Memorial HealthCare IPA, Inc evaluates sites of service and levels of care for behavioral health services (Saunier, 2011). The organization expects behavioral health providers to give follow up information to the PCP and the PCP is expected to track the patient after he or she is referred to the prospective provider.
Memorial HealthCare IPA, Inc begins case management with identification of at risk members. Primary care and other areas are used to assess the member’s clinical and psychosocial status by evaluating their medical record information and their history (Olaniyan, Brown & Williams, 2011). At risk diagnosis include HIV/AIDs, CVA, COPD, insulin dependent diabetes, head injuries, extensive burns and head stage heart diseases.
Other Communication with health Plans
These include encounter data submitted via tape and denial letters, which should be sent to the necessary health plan, bed day reports, end-stage renal disease reporting to all health plans, organ transplants and clinical decision making (Tubbs, Husby & Jensen, 2011). Members of the health plan should be contacted every time a member is referred for assessment involving organ transplants.
Annual Program Evaluation
Annual program evaluation is conducted to evaluate department performance and achievements in all the activities within a year. The utilization management program is evaluated annually to comply with the National Committee for Quality Assurance (NCQA) and standard requirements (American College of Medical Quality, 2005). The aim is to measure the effectiveness of the program. Tubbs, Husby & Jensen (2011) indicated that the evaluation also entails assessing ongoing activities and trends discovered in the utilization management program. It also determines if or not the program meets the goals and objectives for the year.
Annual Program Activities
The utilization management program details annual program activities and the related timings for completion dates. The activities include change in resources, audits, organization, policies and procedures (Tubbs, Husby & Jensen, 2011). The work plan is developed in December by the director of utilization management together with the medical director and utilization management team. Afterwards, the report id is presented to the board of directors for approval. Quarterly reports are produced to measure and determine progress.

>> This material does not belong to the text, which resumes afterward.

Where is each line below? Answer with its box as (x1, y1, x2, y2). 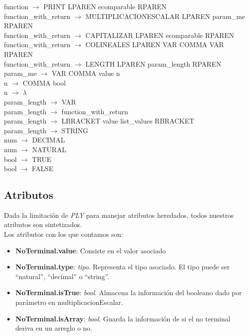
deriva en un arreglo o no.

Two Weaknesses of the Organizations Utilization Management
Practical evidence on the effects of the Memorial HealthCare IPA, Inc utilization management program is fairly limited and suffers from a number of methodological weaknesses. The first weakness of the program is on the basis that impact of the utilization management program on net benefits costs is less clear (Tubbs, Husby & Jensen, 2011). Savings on inpatient care have been partially offset by increased spending for outpatient care and program administration. Tubbs, Husby & Jensen (2011) noted that this weakness can be offset by moving care to outpatient settings, where fewer controls on use and price now operate.
The second weakness of utilization management program is that it focuses on the unnecessary use of the hospital, rather than the actual need for a particular service has been the main target. Olaniyan, Brown & Williams (2011) say that to offset this weakness the primary strategy should be discussion and negotiation about appropriate care. In addition, the utilization management program should expand its review of the actual need for specific procedures to ascertain that the clinical foundation for such assessments becomes more important.